Italian opera singer

Gino Vanelli (26 March 1896, in Bergamo – 9 April 1969, in Monza) was an Italian operatic baritone who had an active international career from 1917 until his retirement in 1955. He made several recordings for His Master's Voice and Columbia Records, including complete recordings of the operas La boheme, Pagliacci, and Madama Butterfly.

==Life and career==
Born in Bergamo on 26 March 1896, Vanelli studied at the Donizetti Conservatory in his native city and with Dante Lari in Milan. He made his professional opera debut in Bergamo in 1917 as Perichaud in Giacomo Puccini's La Rondine at the Teatro Donizetti. In 1919, he portrayed Barone Douphol in Giuseppe Verdi's La traviata and the Count di Luna in Verdi's Il trovatore at the Teatro Olimpia in Bassano del Grappa. In 1920, he sang the role of Don Carlos in Verdi's La forza del destino in Lodi and the role of Lescaut in Puccini's Manon Lescaut at the Teatro Sociale in Casalmonferrato. He returned to Lodi soon after to sing the roles of Count di Luna and Giannotto in Pietro Mascagni's Lodoletta.

In 1921, Vanelli portrayed Hermann in Alfredo Catalani's Loreley at the Teatro Comunale in Forli, and in 1922, he sang Sharpless in Puccini's Madama Butterfly at the Politeama Verdi in Cremona. In 1923, he performed the role of Tonio in Ruggero Leoncavallo's Pagliacci at the Teatro all'Aperto in L'Aquila. In 1924, he toured Egypt, where he appeared at the Cairo Opera House and at the Teatro Alhambra of Alessandria in ‘’Lucia di Lammermoor’’ as Lord Enrico Ashton. That same year, he toured Brazil. In 1925, he performed at the Teatro Real in Madrid and appeared as Marcello in Puccini's La bohème at the Teatro Principal in Palma di Majorca.

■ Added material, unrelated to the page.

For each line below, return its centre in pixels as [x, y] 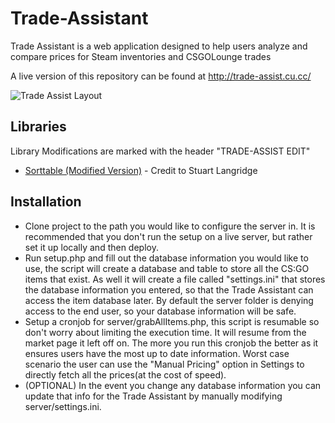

In 1926, Vanelli made his debut at the Teatro Costanzi in Rome as Escamillo in Carmen with Maria Gay in the title role. That same year, he made his debut at La Scala in Milan as Ping in Puccini's Turandot. He remained committed to La Scala as a resident artist for the next 20 years. From 1926-1928, he made numerous appearances at the Teatro Colón in Buenos Aires, including starring roles in the world premieres of Rafael Peacan del Sar's Chrysantheme (1927) and Raúl Espoile's Frenos (1928). Other operas he sang in Buenos Aires were Turandot, Ildebrando Pizzetti's Fra Gherardo, Felice Lattuada's "Le preziose ridicole", and Ottorino Respighi's La campana sommersa.

In 1932, Vanelli appeared in the world premiere of Alfredo Casella's La donna serpente at the Teatro dell'Opera di Roma. He returned there in 1934 to perform in the world premiere of Licinio Refice's Cecilia. In 1935 and 1941, he toured in Holland, and in 1951, he appeared at the Arena di Verona Festival. In 1952, he portrayed Belcore in Donizetti's L'elisir d'amore at the Wexford Festival Opera. In 1954, he performed in the world premiere of Giulio Viozzi's Allamistakeo at the Teatro delle Novità in Bergamo; a role which he subsequently performed in Venice. His last appearance was as Alessio in Vincenzo Bellini's La Sonnambula at the Teatro Donizetti in Bergamo in October 1955. Other opera houses he appeared at during his career included La Fenice, Teatro Carlo Felice, Teatro Comunale di Bologna, the Teatro Municipal in Rio de Janeiro, the Theatro Municipal in São Paulo, the Teatro Regio in Parma, and the Teatro Regio in Turin.